╔══

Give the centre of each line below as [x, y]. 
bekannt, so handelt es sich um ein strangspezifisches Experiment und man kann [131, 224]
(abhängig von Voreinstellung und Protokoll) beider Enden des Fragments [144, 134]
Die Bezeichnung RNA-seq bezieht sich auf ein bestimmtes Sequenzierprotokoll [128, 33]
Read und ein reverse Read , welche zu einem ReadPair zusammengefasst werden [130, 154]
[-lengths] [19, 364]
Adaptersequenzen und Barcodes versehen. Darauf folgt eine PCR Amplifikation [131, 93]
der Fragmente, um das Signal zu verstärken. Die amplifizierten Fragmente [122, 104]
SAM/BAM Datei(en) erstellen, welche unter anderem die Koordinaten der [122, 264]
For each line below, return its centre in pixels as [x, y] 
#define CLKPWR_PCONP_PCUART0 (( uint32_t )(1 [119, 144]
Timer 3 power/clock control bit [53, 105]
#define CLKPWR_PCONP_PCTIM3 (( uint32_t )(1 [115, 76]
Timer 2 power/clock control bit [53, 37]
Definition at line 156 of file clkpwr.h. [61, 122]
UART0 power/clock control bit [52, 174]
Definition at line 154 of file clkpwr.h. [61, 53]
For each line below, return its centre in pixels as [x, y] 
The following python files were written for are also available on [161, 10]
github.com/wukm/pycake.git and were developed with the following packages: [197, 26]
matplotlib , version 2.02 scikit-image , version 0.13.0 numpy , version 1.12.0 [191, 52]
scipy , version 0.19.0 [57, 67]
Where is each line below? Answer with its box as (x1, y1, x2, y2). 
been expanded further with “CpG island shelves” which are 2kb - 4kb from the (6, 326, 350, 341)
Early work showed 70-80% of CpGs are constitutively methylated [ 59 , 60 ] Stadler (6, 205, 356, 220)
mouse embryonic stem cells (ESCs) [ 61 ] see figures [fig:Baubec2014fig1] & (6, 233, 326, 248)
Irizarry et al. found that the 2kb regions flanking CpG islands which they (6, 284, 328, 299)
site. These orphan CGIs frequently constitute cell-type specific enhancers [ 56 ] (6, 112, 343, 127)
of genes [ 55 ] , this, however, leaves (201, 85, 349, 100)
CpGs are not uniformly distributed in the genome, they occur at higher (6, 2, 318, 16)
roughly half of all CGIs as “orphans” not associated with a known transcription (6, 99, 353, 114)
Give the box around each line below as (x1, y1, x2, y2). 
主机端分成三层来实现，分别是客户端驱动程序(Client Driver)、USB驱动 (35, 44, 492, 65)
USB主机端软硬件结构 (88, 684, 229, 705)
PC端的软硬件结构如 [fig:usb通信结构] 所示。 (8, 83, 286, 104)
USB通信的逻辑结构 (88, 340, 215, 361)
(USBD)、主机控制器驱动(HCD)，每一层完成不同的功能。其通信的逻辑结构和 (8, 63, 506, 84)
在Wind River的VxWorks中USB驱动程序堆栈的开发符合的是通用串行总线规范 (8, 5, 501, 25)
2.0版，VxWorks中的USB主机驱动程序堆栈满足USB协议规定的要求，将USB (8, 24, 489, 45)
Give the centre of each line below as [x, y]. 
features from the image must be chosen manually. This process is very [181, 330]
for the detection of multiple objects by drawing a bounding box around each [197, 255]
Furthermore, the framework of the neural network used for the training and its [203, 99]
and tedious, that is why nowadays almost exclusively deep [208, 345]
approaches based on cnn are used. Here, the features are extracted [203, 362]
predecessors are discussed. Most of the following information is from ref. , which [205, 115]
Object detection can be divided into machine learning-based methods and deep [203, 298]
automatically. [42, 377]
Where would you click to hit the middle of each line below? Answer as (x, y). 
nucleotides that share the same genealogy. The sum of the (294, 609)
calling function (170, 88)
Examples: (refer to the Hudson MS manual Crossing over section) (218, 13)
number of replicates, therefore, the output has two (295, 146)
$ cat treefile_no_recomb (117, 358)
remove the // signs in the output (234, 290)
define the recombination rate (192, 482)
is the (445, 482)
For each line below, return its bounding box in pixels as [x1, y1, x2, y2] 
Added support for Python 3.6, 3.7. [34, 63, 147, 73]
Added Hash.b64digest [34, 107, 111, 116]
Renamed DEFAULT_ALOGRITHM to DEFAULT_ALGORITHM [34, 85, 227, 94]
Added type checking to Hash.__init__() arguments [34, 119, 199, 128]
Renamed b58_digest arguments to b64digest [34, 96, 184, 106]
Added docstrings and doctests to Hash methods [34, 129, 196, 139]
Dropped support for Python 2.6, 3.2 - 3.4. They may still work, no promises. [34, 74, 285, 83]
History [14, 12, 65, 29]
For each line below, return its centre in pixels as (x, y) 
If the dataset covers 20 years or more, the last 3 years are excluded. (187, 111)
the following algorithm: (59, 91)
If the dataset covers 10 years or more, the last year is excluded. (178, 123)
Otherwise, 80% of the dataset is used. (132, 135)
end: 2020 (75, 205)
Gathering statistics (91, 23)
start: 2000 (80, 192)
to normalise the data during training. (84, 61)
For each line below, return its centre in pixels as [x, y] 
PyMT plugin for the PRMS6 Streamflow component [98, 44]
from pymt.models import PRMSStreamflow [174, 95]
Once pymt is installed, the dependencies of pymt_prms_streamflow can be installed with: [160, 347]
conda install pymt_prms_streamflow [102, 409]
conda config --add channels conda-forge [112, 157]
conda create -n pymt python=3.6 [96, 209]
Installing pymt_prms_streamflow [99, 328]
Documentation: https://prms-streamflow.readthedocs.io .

╚══

> _YOUR TASK_: Write only the number of lines in the data above that include "detection".

> _ANSWER TO THIS EXERCISE_: 2